One reason K-12 is an easy target is the weak security posture, Conner said. Remote learning is only amplifying the dangers. "Schools are not always the best at cybersecurity or backing up. And now, it's extremely distributed networks."
Conner also said many challenges facing the new school year simply come down to a lack of funds for K-12 school systems.
"A best practice would be to really start to segment the networks. Put different applications and identities in different levels of security.
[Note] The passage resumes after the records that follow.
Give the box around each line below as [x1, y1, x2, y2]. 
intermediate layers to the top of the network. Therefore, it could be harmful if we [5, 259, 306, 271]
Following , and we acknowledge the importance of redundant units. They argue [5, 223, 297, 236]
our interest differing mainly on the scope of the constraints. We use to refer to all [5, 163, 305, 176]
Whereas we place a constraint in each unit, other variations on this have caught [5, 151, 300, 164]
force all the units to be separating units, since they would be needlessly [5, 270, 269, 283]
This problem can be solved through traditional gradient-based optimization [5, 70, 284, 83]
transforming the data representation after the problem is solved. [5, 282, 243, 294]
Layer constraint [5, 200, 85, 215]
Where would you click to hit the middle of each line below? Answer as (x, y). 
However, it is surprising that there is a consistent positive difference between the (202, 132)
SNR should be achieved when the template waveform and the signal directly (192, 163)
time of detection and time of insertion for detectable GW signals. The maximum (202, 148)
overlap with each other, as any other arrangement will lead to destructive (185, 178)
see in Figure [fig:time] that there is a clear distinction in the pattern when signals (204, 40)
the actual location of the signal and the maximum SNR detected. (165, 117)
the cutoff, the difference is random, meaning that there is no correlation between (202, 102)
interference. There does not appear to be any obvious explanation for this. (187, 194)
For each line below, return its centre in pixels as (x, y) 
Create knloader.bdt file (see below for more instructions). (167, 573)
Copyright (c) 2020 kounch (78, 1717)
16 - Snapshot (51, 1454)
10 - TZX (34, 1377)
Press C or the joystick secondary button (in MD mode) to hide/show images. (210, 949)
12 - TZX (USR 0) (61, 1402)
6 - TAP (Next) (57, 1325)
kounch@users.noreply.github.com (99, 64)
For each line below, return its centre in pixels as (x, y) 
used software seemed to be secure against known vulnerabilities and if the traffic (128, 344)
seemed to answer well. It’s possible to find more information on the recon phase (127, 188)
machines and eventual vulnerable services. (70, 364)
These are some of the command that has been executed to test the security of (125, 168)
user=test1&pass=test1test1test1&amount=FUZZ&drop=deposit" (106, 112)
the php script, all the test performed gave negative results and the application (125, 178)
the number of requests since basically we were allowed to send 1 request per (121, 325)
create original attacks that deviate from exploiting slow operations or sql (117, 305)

If you're an admin or associated with financials, you need to be in a much more secure platform, not just at the school but at your home," Conner said.
Absolute data indicates that 46% of schools have at least one device that uses rogue or nonauthorized VPN or web proxy applications, "but it only takes one vulnerable device to create a security incident."
The rush to get remote learning up and running also resulted in ill-preparedness, Homer said. "Everyone from the superintendent to the board of trustees are deeply concerned about ransomware, they just don't have a good plan on how to prevent it and prevent some of these attacks because they've been so focused on enabling distance learning," he said.
Attackers recognize these flaws, making schools an even easier target.
"They have their business model, too. They can go after K-12, which they know are not patching their systems, they're vulnerable to using these collaboration applications and go after them. It's much easier with known exploits than they can with an enterprise company that has a robust, layered Defense in depth strategy."